Highway traffic tunnel on the Trans-Canada Highway in Vancouver, British Columbia

The Cassiar Connector is a highway traffic tunnel on the Trans-Canada Highway. It is located in the north-east corner of Vancouver, British Columbia, near the Vancouver-Burnaby border.
Travelling northward, the tunnel begins under Adanac Street and passes under the interchange between East Hastings Street and the Highway 1 offramps. It ends underneath Triumph Street, with the highway continuing north to the McGill Street interchange (to the Port of Vancouver) and the Ironworkers Memorial Second Narrows Crossing towards the District of North Vancouver. The tunnel is 730 m long. Dangerous goods are not permitted to be transported through the tunnel.

==History==
In August 1960, the Ironworkers Memorial Second Narrows Crossing (known at the time as the Second Narrows Bridge) was opened to traffic. This was followed in 1964 by the completion of the Trans Canada Highway. However, the portion of the highway passing through Vancouver was not built to highway standards. Instead, it used an existing portion of Cassiar Street, including the intersection of Cassiar and Hastings Street. This meant that traffic on the highway was controlled by traffic lights at Hastings and Cassiar also at Adanac Street and again at William Street for traffic control from the Rupert Park Diversion, all contributing to congestion especially during peak periods.

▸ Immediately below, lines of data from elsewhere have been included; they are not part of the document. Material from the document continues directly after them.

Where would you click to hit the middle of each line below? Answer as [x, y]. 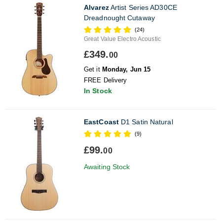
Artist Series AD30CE [143, 7]
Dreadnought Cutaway [119, 18]
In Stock [98, 91]
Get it [93, 69]
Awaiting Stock [107, 166]
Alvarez [96, 7]
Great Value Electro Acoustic [122, 39]
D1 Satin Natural [146, 122]
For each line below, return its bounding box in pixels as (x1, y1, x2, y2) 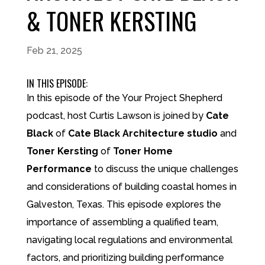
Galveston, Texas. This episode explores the (26, 199, 221, 210)
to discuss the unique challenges (91, 163, 238, 174)
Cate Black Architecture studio (67, 128, 218, 139)
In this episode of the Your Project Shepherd (26, 92, 222, 104)
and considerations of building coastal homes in (26, 181, 237, 192)
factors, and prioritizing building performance (26, 252, 224, 263)
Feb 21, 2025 (26, 45, 82, 56)
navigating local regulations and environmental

The Cassiar Connector was completed in January 1992, when it was described as removing one of the last remaining traffic lights on the Trans Canada Highway and as the BC Ministry of Transportation's largest project to date. The project upgraded 2.3 km of highway south of the Ironworkers Memorial Bridge, and involved the construction of seven new overpasses, 20 retaining walls, a pedestrian bridge, two new interchanges and the Cassiar Tunnel itself which is 730m long. The total cost of construction was estimated to be C$115 million.

On Saturday, January 11, 1992, pedestrians were allowed to roam through the dual tunnels. A ceremony was also held at 1 p.m. and was attended by Transportation Minister Art Charbonneau and Vancouver Mayor Gordon Campbell. The next day, it was opened to vehicle traffic, and the Trans Canada highway was diverted to the new route.

==Highway expansion==
In 2005, the British Columbian government introduced an infrastructure plan known as the "Gateway Program." As part of that program, the Trans-Canada Highway through the Cassiar Connector was increased to three lanes in each direction. The lanes were intended to be used primarily for dedicated entry and exit lanes. Because the tunnel was originally designed to have three lanes in each direction, expansion was not necessary.